**** RECORD SET

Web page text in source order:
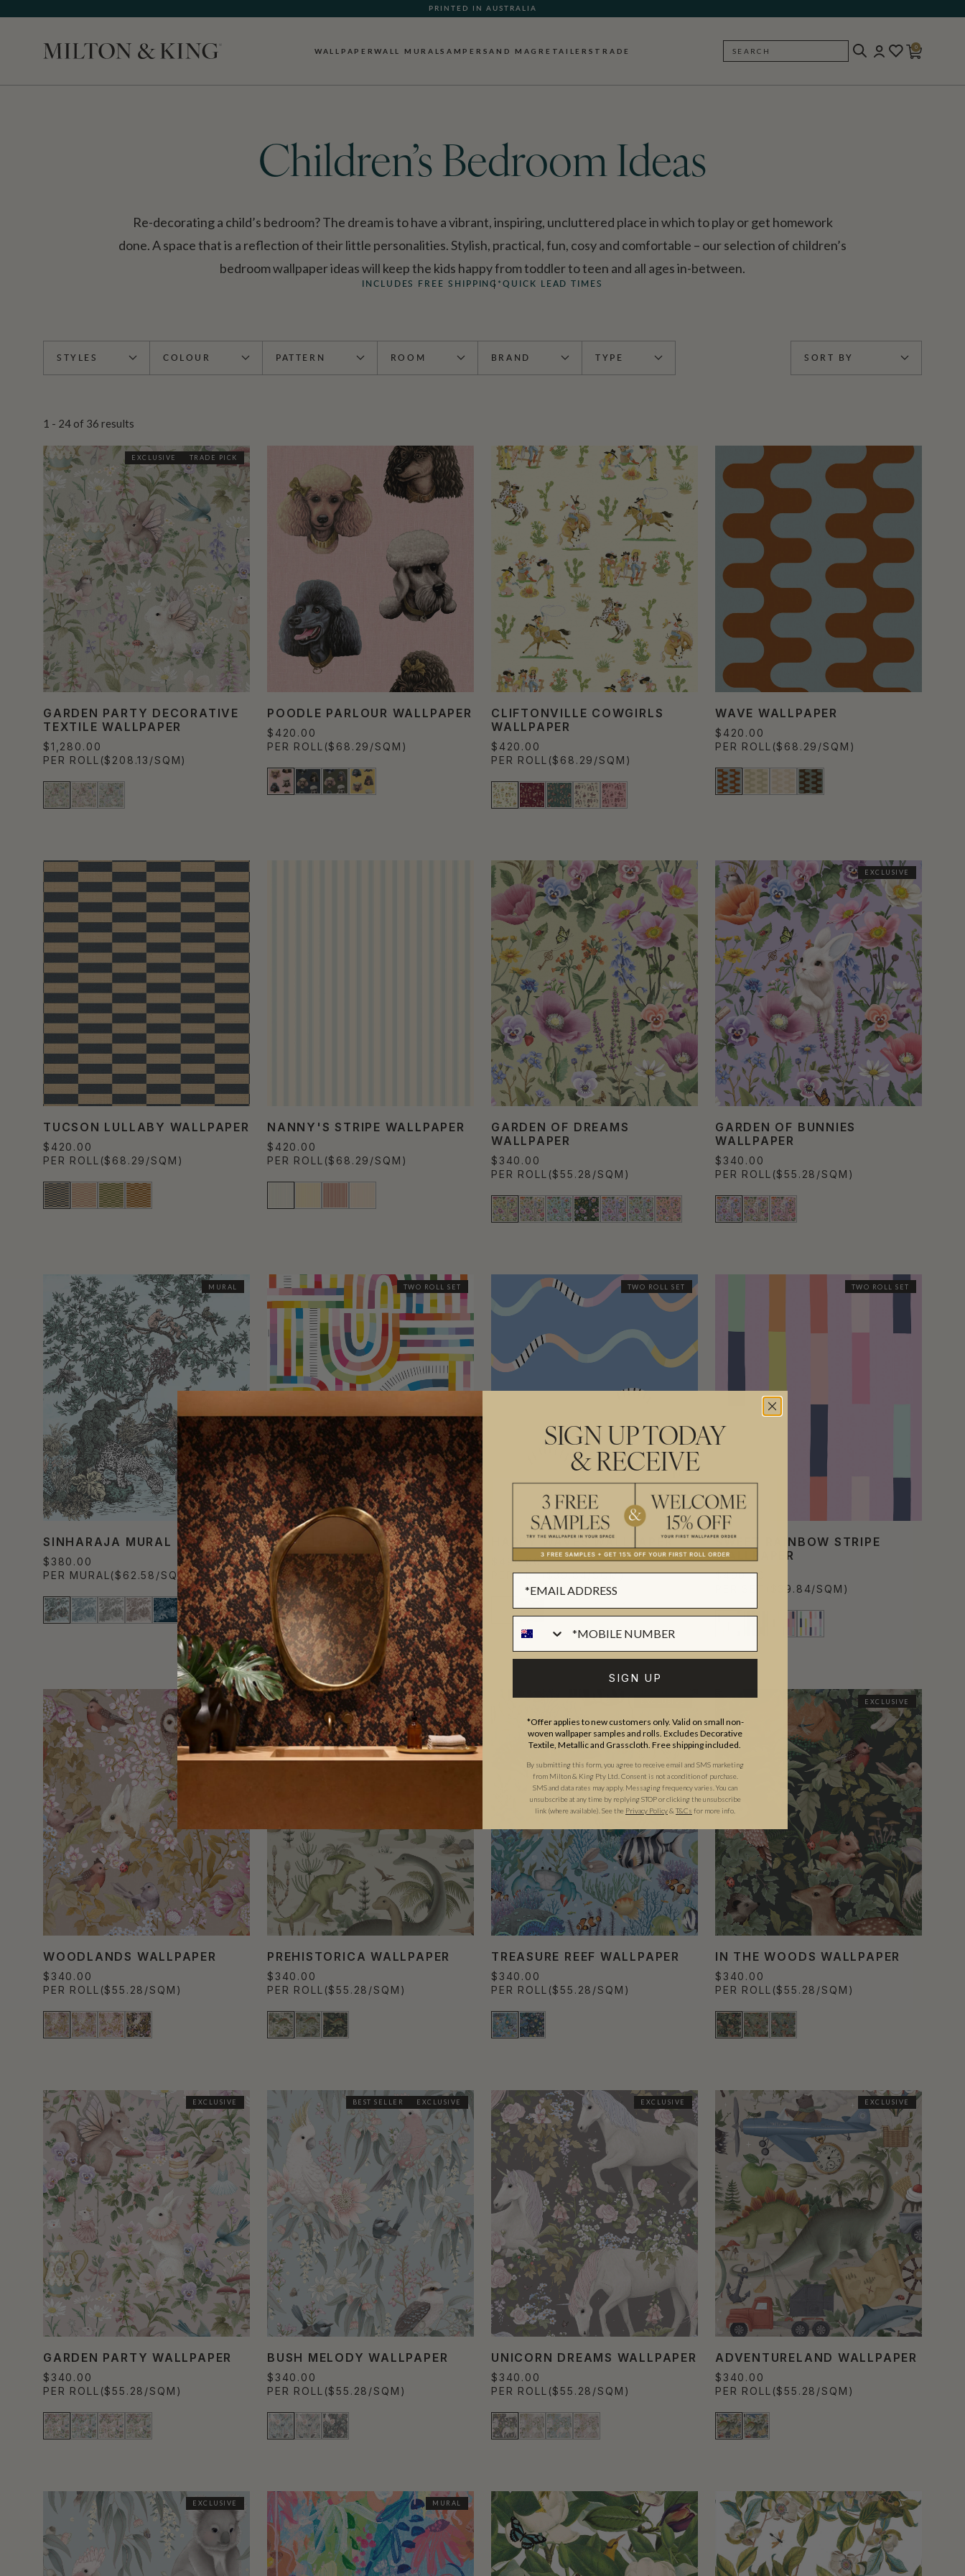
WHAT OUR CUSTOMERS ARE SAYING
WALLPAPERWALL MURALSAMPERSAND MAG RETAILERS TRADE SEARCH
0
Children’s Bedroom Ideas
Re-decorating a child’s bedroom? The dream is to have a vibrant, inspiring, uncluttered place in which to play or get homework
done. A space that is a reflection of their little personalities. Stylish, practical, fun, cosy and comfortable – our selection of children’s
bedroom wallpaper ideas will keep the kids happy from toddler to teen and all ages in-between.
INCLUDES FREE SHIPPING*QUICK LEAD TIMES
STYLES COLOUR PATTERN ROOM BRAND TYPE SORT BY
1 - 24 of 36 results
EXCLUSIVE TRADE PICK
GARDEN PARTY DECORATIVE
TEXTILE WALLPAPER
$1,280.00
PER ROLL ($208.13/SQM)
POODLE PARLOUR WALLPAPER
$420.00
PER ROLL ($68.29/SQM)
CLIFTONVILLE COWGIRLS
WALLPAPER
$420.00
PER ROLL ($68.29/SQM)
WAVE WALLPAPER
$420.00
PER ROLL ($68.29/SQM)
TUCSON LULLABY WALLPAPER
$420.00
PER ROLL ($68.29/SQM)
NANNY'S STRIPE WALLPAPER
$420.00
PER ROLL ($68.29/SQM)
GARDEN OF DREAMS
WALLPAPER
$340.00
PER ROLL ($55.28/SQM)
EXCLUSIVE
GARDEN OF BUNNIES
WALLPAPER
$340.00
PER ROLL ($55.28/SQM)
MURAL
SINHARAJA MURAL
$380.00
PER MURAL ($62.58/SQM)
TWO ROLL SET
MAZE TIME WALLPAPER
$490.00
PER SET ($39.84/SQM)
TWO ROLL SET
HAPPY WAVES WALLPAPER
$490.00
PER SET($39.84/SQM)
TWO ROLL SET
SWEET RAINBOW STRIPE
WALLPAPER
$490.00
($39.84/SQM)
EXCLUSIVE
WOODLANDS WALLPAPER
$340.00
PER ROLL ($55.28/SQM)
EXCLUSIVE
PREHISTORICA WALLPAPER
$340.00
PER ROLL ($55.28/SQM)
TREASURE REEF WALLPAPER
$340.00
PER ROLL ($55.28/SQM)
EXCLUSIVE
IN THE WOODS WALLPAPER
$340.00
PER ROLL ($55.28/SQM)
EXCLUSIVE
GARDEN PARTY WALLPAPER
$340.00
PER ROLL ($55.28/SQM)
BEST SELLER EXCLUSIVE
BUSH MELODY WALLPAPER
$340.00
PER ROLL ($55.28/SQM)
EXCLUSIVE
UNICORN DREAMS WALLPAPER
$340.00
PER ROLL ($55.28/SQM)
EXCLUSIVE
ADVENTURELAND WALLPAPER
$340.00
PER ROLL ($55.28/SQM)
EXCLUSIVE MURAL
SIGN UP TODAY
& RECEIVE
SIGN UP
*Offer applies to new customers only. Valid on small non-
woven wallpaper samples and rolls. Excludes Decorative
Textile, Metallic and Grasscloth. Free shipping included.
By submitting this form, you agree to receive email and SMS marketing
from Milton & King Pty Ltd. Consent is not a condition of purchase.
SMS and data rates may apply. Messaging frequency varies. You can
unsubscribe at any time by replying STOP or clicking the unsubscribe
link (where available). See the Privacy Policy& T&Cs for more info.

********

- **TASK TO COMPLETE**
Retype exactly, and only, the lines above from the one where "GARDEN PARTY WALLPAPER" occurs up to and including the one where "applies to new" occurs.

- **WRITTEN SOLUTION**
GARDEN PARTY WALLPAPER
$340.00
PER ROLL ($55.28/SQM)
BEST SELLER EXCLUSIVE
BUSH MELODY WALLPAPER
$340.00
PER ROLL ($55.28/SQM)
EXCLUSIVE
UNICORN DREAMS WALLPAPER
$340.00
PER ROLL ($55.28/SQM)
EXCLUSIVE
ADVENTURELAND WALLPAPER
$340.00
PER ROLL ($55.28/SQM)
EXCLUSIVE MURAL
SIGN UP TODAY
& RECEIVE
SIGN UP
*Offer applies to new customers only. Valid on small non-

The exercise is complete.